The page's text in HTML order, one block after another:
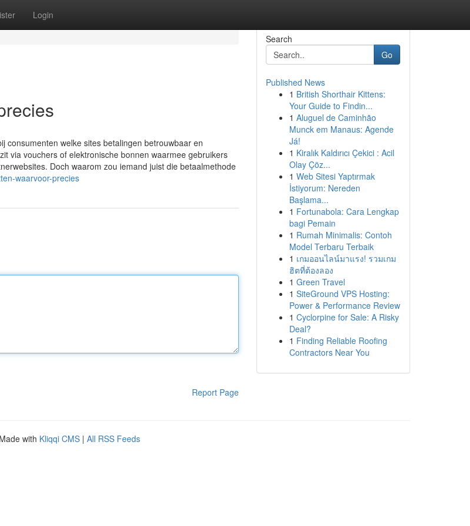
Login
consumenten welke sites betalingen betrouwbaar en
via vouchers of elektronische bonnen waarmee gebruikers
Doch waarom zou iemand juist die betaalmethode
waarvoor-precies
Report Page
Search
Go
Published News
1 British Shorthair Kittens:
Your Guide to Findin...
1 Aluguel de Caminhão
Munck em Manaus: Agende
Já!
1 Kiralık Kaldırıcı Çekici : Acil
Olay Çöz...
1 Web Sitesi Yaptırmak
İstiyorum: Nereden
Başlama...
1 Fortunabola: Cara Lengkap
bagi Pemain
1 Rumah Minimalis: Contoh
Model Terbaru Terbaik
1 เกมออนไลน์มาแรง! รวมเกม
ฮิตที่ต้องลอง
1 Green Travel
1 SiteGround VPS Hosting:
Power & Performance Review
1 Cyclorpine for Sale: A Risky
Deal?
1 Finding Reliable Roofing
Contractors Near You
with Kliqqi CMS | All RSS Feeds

────────────────────────────────────────

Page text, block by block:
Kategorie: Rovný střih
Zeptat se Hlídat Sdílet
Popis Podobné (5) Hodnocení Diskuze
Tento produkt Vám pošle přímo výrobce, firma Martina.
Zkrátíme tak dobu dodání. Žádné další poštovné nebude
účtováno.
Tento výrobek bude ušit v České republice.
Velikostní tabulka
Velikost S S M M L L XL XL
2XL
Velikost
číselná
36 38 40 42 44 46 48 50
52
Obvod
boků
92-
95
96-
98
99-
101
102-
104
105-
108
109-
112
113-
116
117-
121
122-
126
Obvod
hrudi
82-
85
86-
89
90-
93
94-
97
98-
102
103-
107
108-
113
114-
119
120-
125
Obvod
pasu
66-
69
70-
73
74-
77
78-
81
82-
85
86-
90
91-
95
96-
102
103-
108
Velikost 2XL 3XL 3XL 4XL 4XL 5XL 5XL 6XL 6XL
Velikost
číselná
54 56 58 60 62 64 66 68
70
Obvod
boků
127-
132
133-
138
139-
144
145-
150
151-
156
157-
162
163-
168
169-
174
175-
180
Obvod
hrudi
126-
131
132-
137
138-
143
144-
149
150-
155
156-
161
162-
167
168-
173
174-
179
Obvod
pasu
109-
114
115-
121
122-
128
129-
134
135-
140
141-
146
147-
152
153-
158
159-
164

────────────────────────────────────────

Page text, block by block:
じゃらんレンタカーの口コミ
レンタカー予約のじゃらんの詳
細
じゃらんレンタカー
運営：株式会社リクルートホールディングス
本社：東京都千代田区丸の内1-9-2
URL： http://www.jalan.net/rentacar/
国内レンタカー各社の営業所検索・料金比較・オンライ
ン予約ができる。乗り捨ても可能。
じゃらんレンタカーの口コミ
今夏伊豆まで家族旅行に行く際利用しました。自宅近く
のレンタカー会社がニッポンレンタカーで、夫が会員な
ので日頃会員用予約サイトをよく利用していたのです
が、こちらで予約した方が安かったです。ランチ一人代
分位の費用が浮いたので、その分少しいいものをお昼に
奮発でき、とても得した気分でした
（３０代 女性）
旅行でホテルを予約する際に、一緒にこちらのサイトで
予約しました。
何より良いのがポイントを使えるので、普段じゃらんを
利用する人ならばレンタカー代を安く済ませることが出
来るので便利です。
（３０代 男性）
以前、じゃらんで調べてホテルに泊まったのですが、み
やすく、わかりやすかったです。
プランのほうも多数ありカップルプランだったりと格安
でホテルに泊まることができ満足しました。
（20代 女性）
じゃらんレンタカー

────────────────────────────────────────

§ Work request
Going through the records above line by line, count those that hold the word "Tento", and answer with the number only.

§ Task output
2